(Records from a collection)

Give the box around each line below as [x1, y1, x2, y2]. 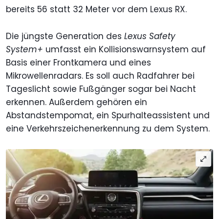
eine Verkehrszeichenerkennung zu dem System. [6, 122, 210, 134]
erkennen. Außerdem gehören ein [6, 96, 147, 108]
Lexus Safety [124, 30, 175, 42]
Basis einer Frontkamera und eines [6, 56, 151, 68]
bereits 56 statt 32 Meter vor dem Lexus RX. [6, 3, 187, 15]
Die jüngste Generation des [6, 30, 124, 42]
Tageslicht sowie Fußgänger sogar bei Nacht [6, 83, 196, 95]
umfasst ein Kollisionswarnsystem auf [43, 43, 206, 55]
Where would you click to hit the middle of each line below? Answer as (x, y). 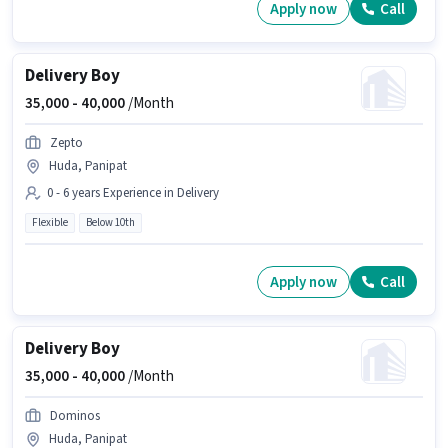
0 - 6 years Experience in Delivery (133, 193)
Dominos (75, 416)
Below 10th (110, 223)
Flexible (50, 223)
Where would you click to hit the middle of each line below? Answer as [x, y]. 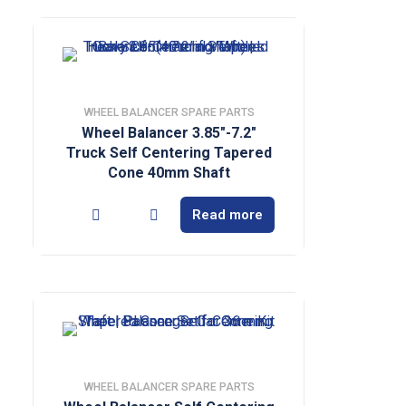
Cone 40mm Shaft [169, 173]
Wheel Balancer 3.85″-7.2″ [169, 133]
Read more [228, 214]
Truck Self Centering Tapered [169, 153]
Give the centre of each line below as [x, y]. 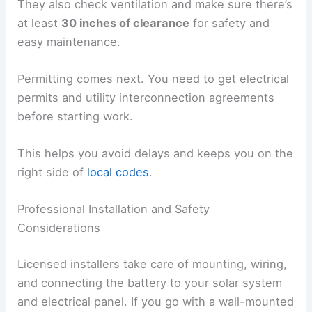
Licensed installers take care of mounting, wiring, [153, 264]
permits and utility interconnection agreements [146, 97]
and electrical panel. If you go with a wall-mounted [156, 302]
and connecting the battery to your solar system [150, 283]
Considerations [59, 228]
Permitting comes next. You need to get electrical [154, 78]
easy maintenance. [69, 41]
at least [40, 23]
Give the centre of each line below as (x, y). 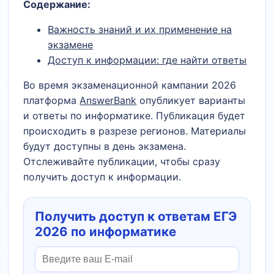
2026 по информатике (106, 231)
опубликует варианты (191, 100)
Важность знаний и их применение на (140, 29)
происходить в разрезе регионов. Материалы (135, 131)
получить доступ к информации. (102, 177)
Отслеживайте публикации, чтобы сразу (122, 161)
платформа (52, 100)
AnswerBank (108, 100)
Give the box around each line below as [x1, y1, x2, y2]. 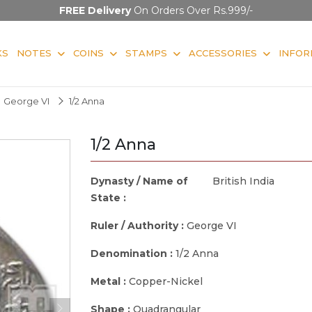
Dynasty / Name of [91, 174, 188, 187]
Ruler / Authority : [91, 219, 187, 232]
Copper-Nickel [129, 274, 203, 288]
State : [91, 191, 129, 204]
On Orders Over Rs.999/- [131, 4, 253, 17]
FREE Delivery [59, 4, 131, 17]
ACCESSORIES [189, 47, 257, 58]
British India [212, 174, 274, 187]
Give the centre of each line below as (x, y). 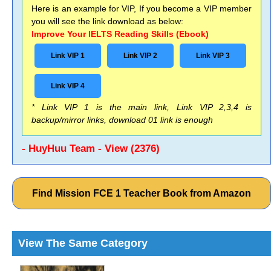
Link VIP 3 (213, 56)
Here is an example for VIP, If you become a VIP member (142, 8)
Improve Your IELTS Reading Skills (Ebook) (120, 34)
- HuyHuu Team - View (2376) (91, 149)
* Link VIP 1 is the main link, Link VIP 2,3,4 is (142, 107)
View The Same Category (83, 243)
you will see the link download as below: (107, 21)
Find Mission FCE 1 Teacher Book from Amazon (142, 193)
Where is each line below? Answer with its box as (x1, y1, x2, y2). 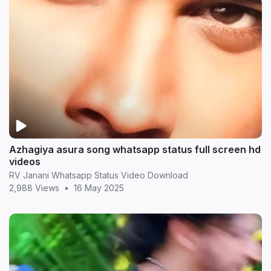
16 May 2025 (74, 182, 124, 193)
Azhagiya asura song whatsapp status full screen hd (9, 143, 261, 155)
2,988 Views (9, 182, 59, 193)
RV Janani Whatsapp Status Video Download (9, 169, 188, 180)
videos (9, 155, 41, 168)
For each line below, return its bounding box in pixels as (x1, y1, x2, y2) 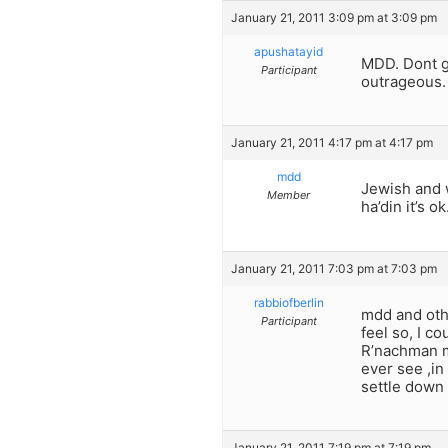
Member (267, 188, 310, 203)
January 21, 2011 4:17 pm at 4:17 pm (231, 135, 433, 151)
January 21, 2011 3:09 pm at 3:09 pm (231, 9, 437, 25)
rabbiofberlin (253, 294, 324, 310)
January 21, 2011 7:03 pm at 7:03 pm (231, 260, 437, 276)
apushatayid (254, 43, 323, 59)
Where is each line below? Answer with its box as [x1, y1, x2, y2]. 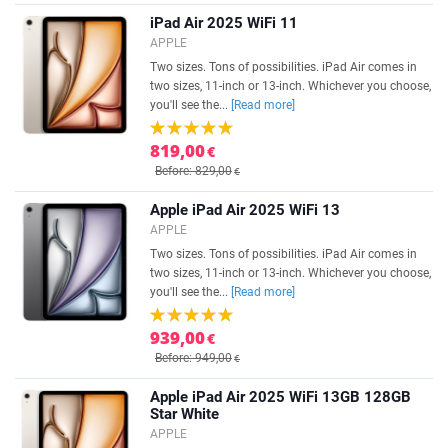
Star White [150, 405, 219, 423]
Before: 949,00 [155, 351, 232, 365]
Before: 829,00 [155, 164, 232, 178]
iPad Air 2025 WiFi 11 [150, 14, 298, 32]
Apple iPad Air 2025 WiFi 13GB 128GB [150, 388, 411, 406]
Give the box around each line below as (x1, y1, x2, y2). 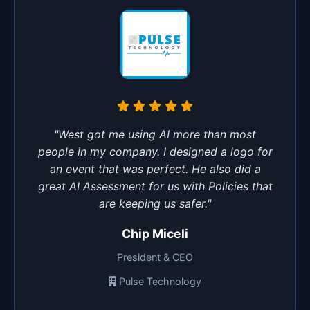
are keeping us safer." (99, 196, 211, 210)
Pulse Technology (119, 275, 201, 287)
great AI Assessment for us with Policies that (37, 179, 273, 193)
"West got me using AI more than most (54, 127, 256, 141)
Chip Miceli (122, 226, 188, 241)
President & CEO (117, 250, 193, 263)
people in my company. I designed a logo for (37, 144, 273, 158)
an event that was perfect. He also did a (49, 161, 261, 176)
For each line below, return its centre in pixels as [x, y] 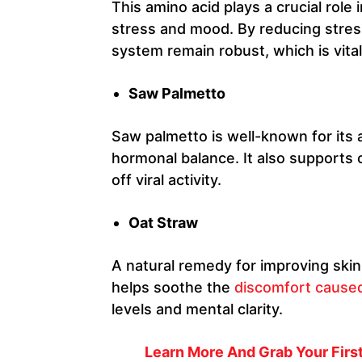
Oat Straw [163, 222]
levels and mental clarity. [197, 309]
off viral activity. [166, 179]
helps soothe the [173, 287]
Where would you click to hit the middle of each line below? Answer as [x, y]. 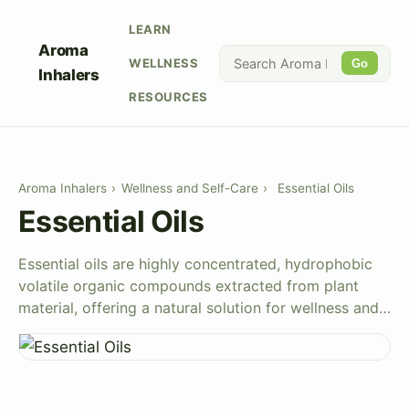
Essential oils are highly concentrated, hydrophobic [195, 264]
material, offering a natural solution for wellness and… [204, 308]
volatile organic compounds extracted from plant [189, 286]
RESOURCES [169, 96]
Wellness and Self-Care [189, 189]
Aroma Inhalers [63, 189]
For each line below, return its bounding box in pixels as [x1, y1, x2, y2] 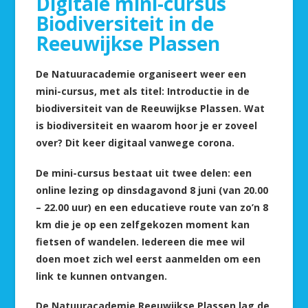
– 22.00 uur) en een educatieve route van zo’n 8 [36, 200, 269, 214]
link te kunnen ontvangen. [36, 269, 168, 283]
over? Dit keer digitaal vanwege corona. [36, 136, 235, 150]
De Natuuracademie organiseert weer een [36, 67, 247, 81]
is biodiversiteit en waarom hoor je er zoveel [36, 119, 258, 133]
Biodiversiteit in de [36, 10, 214, 36]
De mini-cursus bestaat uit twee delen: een [36, 166, 252, 179]
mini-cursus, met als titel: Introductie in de [36, 85, 250, 98]
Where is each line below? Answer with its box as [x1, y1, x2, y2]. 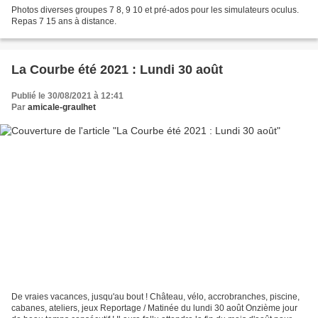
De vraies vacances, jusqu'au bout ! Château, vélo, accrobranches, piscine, [11, 292, 300, 302]
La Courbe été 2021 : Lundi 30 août [11, 62, 223, 77]
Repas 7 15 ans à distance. [11, 16, 116, 26]
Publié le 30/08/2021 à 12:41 [11, 90, 124, 101]
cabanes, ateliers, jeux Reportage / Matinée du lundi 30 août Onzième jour [11, 303, 297, 314]
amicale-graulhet [28, 102, 96, 112]
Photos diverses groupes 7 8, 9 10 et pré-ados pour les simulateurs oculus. [11, 4, 299, 15]
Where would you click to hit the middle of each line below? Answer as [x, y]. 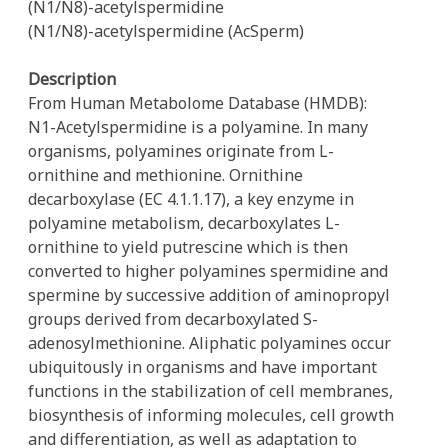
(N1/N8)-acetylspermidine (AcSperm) [166, 31]
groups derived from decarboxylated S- [173, 319]
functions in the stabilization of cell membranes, [210, 391]
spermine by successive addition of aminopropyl [209, 295]
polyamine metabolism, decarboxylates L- [184, 223]
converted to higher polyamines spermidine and [208, 271]
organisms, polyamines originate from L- [181, 151]
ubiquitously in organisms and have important [202, 367]
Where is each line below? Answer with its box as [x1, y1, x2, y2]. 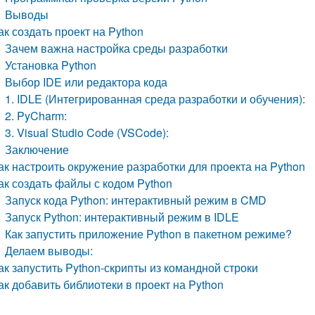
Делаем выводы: [5, 243, 94, 259]
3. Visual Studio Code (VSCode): [5, 124, 169, 141]
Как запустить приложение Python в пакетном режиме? [5, 226, 292, 242]
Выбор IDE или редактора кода [5, 74, 168, 90]
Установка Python [5, 57, 97, 73]
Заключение [5, 141, 70, 157]
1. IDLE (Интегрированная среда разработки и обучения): [5, 91, 306, 107]
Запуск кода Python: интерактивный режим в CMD [5, 192, 267, 208]
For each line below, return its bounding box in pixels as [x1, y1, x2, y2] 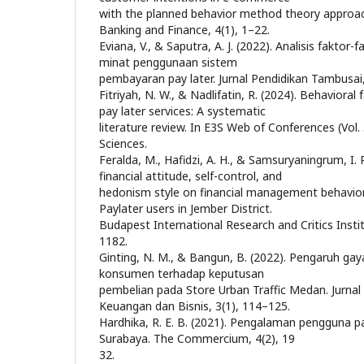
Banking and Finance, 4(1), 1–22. [99, 22, 270, 37]
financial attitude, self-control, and [99, 168, 282, 184]
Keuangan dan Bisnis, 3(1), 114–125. [99, 298, 290, 314]
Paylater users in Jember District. [99, 201, 272, 216]
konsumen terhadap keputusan [99, 266, 264, 281]
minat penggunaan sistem [99, 54, 237, 70]
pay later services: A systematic [99, 103, 266, 119]
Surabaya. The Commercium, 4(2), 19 [99, 331, 295, 346]

Work task >>
Determine which lines above include the word "January", and report those lines in full.

Response box >>
January 21, 2011 4:17 pm at 4:17 pm (231, 135, 433, 151)
January 21, 2011 3:09 pm at 3:09 pm (231, 9, 437, 25)
January 21, 2011 7:03 pm at 7:03 pm (231, 260, 437, 276)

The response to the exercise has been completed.